Tuesday, July 14, 2015

Bastille Day 2015

July 14, 2015

     We English speakers may call July 14 Bastille Day, but to the French it's just La Fete Nationale.

     A highlight of the day is the parade featuring all the French military services and paramilitary services.  All sorts of technical skills are on display during the broadcast, which tests the ingenuity of various newscasters: Michel Drucker flew his own Tigre helicopter alongside the squadron that starts the aerial display; another newscaster, a young woman, donned scuba gear to describe how underwater demoliton experts attached to the French army disarmed a bomb.  The voice portion was not perfect, but it was impressive to see.

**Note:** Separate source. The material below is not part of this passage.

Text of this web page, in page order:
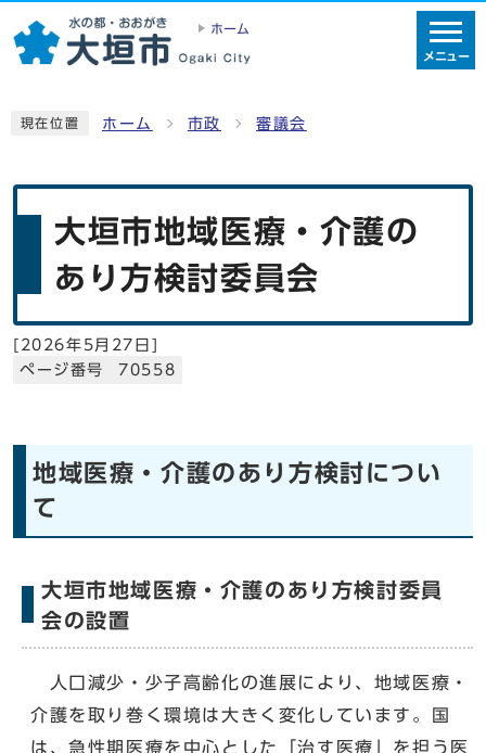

     And no Fete Nationale would be complete without fireworks.  The French are expert pyrotechnicians, with a long history of making elaborate fireworks displays. (The first fireworks display in France took place in 1615 upon the marriage of Louis XIII to Anne of Austria.)   In little Caunes there was a fireworks display last night, as the big fireworks display is tonight in Carcassonne.  Caunes' fireworks were lovely, multi-colored and in interrupted sequence, a pleasure to watch from my bedroom window.  They were every bit as enjoyable as fireworks I've seen in New York.

     I had dinner with a friend tonight and although we had planned to watch the fireworks from her terrace, I was too tired after three hikes with Beau in one day.  (My way of celebrating La Fete Nationale.)  So I came home turned on the television and Voila! The concert on the Champs de Mars by the Eiffel Tower was ending and the fireworks starting.

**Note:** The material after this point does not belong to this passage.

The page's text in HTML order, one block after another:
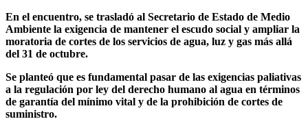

     "Yes", every French village worth its salt, every town, every large city has fireworks on July 14, including Paris.  Except that in Paris on Bastille Day, the Eiffel Tower is the backdrop for an hour's worth of son et lumiere plus fireworks.

     And here is where the inventiveness of the French in matters of artistic really comes through.  I cannot describe within the limitations of my vocabulary how astonishing the patterns the fireworks designers managed to arrange were, each built around a particular song and lighting changes on the Eiffel Tower.  Fireworks shot out of the Tower's different levels as if it were a vertical machine gun, words appeared , iridescent colors poured out of the tower, like a rocket ship, the towers appeared about to take off at one point, and all the meanwhile Catherine Wheels, cloudbursts, shooting stars and pyrotechnically created "snowflakes" framed the tower.  The music included the theme from "Skyfall" and other popular hits, a choir of whistles played La Marseillaise, then the music switched to salsa.  At one point the skies over Paris were drenched in colored clouds of smoke.  For a moment, the image of a bicycle rider (an homage to the Tour de France) appeared, and the tower lit up, lights glistening everywhere, the Tower shimmering like a dancer at the Folies Burgers.

      And then a rocket, trailing a flume of smoke shot up to the theme from "Star Wars" and white rockets exploded everywhere.  The End.

     But don't just read about it here: find it on YouTube and see for yourself.